February 27, 2009

Cornucopia / Cynthia Dewes

When it comes to faith, maybe we are part of the problem

Cynthia DewesLosing one’s faith must be the worst condition possible.

Imagine having to conclude that the world is chaotic because there is no reason behind its existence, and no hope for it to change. Lent seems a good time to consider what faith really means to us, personally and as part of a community.

Life in a chaotic world without hope also means existing in a moral vacuum. The only arbiter for our behavior becomes personal desire and the physical strength to serve it. All decisions are random, all relationships tenuous, and all emotions bound to run rampant in a life without purpose or consequences. Gosh.

The reason behind these gloomy thoughts is a couple of books I have read recently in which real people describe such losses of faith. One is Infidel by Ayaan Hursi Ali, about a Somali Muslim woman, and the other is Acedia & Me by Kathleen Norris. The latter describes Norris’s husband’s loss of his childhood Catholic faith.

In Ali’s case, she was raised in a Somali version of Islam influenced by her grandmother’s country superstitions and, later, rigid fundamentalist groups, such as the Brotherhood of Muslims. She and her sister knew from early on that they were less valuable than their brother because girls were expected to be submissive in every way throughout life.

Poverty, superstition, cruelty and ignorance ruled. At age 4 or 5, Ali and her sister underwent excision, the genital circumcision performed on pre-school girls to preserve their purity until marriage. This horrible practice is not common in every Muslim country, but it is in Somalia and some other African nations.

But no matter what terrible things occurred, the girls believed that hardship was inevitable. They had been taught that everything that happens is the will of Allah (God). Still, Ali knew something was not right, and when she finally went to Holland to live as an adult, she wound up not only losing her faith but also condemning Mohammed and Islam itself.

Norris’s husband rejected the Catholic Church entirely because of skewed childhood memories of Church practices and attitudes. He became an atheist, although he admired his wife’s growing faith. She is a Protestant, and also a Benedictine oblate who admires early monastic writings, including those explaining the “acedia” of her book.

Acedia was one of the eight “bad thoughts” which later morphed into the seven deadly sins.

Kathleen Norris received spiritual direction from several Benedictine communities, and today she is a noted spiritual writer.

Recent sightings of other “fallen away” Catholics have saddened me even more.
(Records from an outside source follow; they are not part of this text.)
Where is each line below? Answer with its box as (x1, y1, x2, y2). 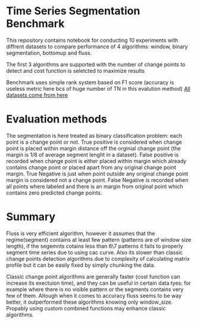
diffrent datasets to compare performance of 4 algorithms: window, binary (6, 43, 189, 50)
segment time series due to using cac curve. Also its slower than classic (6, 249, 183, 256)
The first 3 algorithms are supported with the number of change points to (6, 61, 186, 68)
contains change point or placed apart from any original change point (6, 163, 177, 171)
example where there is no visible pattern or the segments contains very (6, 285, 184, 293)
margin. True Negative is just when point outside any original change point (6, 170, 189, 177)
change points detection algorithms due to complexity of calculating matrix (6, 255, 190, 262)
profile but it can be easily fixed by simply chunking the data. (6, 261, 156, 269)

When we watched a television tribute to the late comedian George Carlin, we saw him demolish not only the Ten Commandments, but also the very idea of God, in one of his routines.

Bill Maher, another comedian who contributed to the program, delivered a vicious, sneering attack on religion, and the Catholic faith in particular.

My question is, what terrible things happened to these people to make them so angry at the Church? After all, we can’t blame everything on parochial school nuns!

Most folks’ experience of Church comes through contact with those who speak for it and claim to practice what it preaches, including lay people as well as religious and clergy. So, as part of the body of Christ, we all have a responsibility to be Christ to others.

It’s up to us. Perhaps disaffected Catholics didn’t have parents, teachers, pastors or anyone else around them who remembered that.

(Cynthia Dewes, a member of St. Paul the Apostle Parish in Greencastle, is a regular columnist for The Criterion.)